Bearings are a way of describing direction using angles measured clockwise from the north direction. Bearings are always measured as three-digit numbers, from 000° to 360°.

2. Types of Bearings

• True Bearings: Measured clockwise from the north direction. For example, east is 090°, south is 180°, and northwest is 315°.
• Compass Bearings: Use directions such as N30°E, which means 30° east of north.

3. How to Read Bearings

1. Start at the north direction (000°).
2. Measure the angle clockwise until you reach the direction of the second point.
3. Always write the angle as a three-digit number (e.g. 045°, 120°, 270°).

4. Bearings in Diagrams

Bearings are often used in diagrams to show the direction from one point to another. The diagram usually includes a north arrow and two points connected by a line. A protractor is used to measure the bearing angle from north.

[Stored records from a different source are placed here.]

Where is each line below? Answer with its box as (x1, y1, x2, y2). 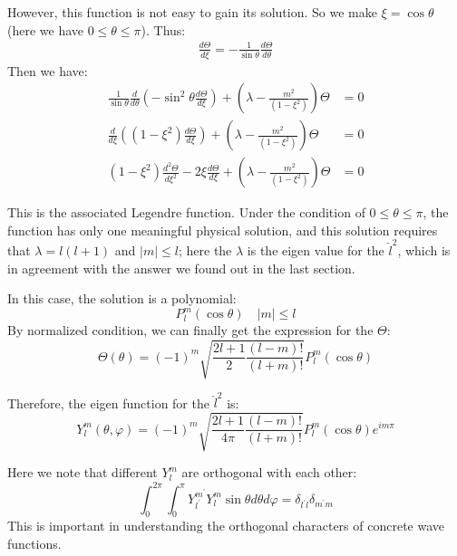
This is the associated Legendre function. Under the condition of (7, 203, 365, 222)
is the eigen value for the (247, 241, 384, 260)
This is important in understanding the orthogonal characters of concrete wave (7, 516, 444, 535)
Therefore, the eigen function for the (7, 393, 209, 412)
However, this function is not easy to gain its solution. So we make (7, 3, 377, 21)
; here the (178, 241, 232, 260)
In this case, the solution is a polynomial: (7, 289, 237, 308)
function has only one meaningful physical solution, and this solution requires (7, 220, 438, 239)

5. Using Trigonometry with Bearings

When solving problems involving bearings, trigonometry is often used. If you have a triangle formed by two points and their relative direction, you can use:

• Sine rule or cosine rule to find sides or angles.
• SOHCAHTOA for right-angled triangles.

Example: A ship sails 10 km on a bearing of 045°. How far north and how far east does it travel?

• North component: 10 × cos(45°) = 7.07 km
• East component: 10 × sin(45°) = 7.07 km

6. Common Problem Types

• Finding a bearing given a triangle and angle.
• Finding a distance between two points given bearings and one side.
• Using trigonometric ratios to solve navigational problems.

7. Practice Questions

1. Convert the following directions to true bearings: (a) East, (b) South-West, (c) North-East.
2. A plane flies 300 km on a bearing of 120°. How far east and how far south does it travel?
3. From point A, a boat sails 5 km east, then 5 km north. Find the bearing from the starting point to the final position.

8. Solutions

1. (a) 090°
   (b) 225°
   (c) 045°
2. East = 300 × sin(60°) = 259.81 km
   South = 300 × cos(60°) = 150 km
3. Triangle formed is right-angled.
   Use tanθ = opposite/adjacent = 5/5 = 1.
   θ = 45°, so bearing is 045°